> EXERCISE DESCRIPTION
Output, word for word, the lines of this listing that fall between the line with "synthesis with these" and the line with "mutually compatible.) (76, 398)", counting both of those lines, and no others.

> SUPPLIED MATERIAL
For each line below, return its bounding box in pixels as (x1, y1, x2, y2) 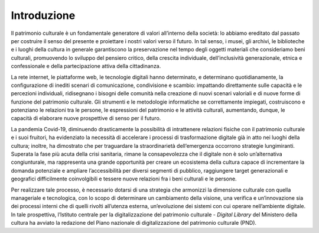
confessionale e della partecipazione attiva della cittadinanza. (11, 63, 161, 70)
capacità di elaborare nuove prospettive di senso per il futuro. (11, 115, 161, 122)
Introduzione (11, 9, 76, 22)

--

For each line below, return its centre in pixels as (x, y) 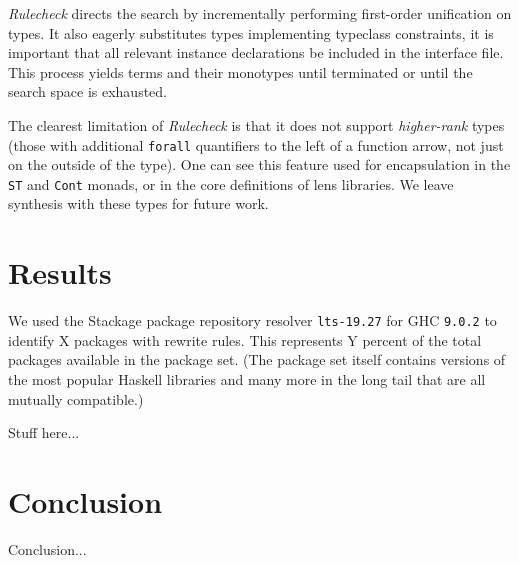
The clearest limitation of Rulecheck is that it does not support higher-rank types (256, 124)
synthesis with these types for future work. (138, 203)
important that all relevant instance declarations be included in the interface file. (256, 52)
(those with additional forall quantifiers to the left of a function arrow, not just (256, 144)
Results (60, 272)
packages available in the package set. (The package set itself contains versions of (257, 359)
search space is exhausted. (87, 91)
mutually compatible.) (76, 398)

==

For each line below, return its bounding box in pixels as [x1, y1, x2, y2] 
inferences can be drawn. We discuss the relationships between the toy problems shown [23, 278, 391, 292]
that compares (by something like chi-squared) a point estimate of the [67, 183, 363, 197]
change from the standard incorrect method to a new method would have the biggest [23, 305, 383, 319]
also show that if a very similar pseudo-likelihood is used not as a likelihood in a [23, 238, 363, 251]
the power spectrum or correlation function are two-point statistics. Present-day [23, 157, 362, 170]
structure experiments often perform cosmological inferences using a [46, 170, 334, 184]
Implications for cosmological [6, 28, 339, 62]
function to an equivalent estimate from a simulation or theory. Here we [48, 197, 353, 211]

> SOLUTION TO THE EXERCISE
synthesis with these types for future work. (138, 203)
important that all relevant instance declarations be included in the interface file. (256, 52)
(those with additional forall quantifiers to the left of a function arrow, not just (256, 144)
Results (60, 272)
packages available in the package set. (The package set itself contains versions of (257, 359)
search space is exhausted. (87, 91)
mutually compatible.) (76, 398)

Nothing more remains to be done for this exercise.